Exercise aim:
Going line by line through the material below, tally those that contain the word "each" and give the count by itself.

Exercise inputs:
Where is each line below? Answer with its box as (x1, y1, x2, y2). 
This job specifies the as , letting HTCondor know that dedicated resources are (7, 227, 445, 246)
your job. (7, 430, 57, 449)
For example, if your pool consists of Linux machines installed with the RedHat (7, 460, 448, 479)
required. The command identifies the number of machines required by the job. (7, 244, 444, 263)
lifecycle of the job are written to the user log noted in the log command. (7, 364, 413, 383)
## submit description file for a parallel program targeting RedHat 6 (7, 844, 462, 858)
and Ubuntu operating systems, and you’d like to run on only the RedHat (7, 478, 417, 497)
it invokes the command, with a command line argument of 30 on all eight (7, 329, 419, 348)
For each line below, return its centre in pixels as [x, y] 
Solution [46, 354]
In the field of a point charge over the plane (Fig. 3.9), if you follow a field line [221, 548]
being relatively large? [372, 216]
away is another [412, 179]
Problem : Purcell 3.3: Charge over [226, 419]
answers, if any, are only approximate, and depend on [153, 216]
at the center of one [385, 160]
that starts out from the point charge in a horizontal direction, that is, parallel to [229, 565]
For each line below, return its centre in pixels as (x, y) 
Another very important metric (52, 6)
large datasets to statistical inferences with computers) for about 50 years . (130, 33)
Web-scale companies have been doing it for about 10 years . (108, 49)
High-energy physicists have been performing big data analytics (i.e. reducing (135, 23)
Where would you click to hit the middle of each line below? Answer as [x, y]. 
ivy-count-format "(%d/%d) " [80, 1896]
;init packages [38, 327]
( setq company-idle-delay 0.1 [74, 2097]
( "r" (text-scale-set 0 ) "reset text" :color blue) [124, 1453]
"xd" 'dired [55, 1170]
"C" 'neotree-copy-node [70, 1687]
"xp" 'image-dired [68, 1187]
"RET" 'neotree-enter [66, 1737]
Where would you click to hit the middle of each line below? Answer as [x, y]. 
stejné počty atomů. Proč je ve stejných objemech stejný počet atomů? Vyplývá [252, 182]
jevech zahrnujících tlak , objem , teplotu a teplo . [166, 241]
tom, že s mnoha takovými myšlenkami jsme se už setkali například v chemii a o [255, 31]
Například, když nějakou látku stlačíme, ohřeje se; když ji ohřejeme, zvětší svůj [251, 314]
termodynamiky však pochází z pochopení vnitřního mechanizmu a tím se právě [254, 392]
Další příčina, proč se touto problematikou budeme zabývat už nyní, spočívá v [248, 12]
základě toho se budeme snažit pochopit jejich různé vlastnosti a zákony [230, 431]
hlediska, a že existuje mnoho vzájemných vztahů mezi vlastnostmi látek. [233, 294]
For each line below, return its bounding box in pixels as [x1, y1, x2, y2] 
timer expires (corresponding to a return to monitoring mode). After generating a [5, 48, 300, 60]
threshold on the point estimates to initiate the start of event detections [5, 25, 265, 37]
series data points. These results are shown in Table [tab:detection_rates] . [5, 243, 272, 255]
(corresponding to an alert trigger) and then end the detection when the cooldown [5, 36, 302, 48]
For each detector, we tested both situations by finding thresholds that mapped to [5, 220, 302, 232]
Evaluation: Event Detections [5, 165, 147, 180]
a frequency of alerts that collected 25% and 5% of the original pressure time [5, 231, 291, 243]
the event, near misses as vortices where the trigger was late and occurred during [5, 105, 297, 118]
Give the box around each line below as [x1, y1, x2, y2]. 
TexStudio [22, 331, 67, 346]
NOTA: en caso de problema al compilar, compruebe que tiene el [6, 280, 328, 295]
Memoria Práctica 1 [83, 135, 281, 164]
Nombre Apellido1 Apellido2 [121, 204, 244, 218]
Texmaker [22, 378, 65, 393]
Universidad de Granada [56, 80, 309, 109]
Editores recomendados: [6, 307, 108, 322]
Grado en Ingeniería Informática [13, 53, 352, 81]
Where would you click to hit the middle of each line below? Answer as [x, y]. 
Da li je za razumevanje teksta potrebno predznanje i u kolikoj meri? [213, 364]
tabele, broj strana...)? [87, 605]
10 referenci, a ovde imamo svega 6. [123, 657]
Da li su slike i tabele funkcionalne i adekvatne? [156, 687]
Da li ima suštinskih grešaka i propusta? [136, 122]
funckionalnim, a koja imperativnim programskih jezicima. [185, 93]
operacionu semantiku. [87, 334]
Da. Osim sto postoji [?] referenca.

Your solution:
9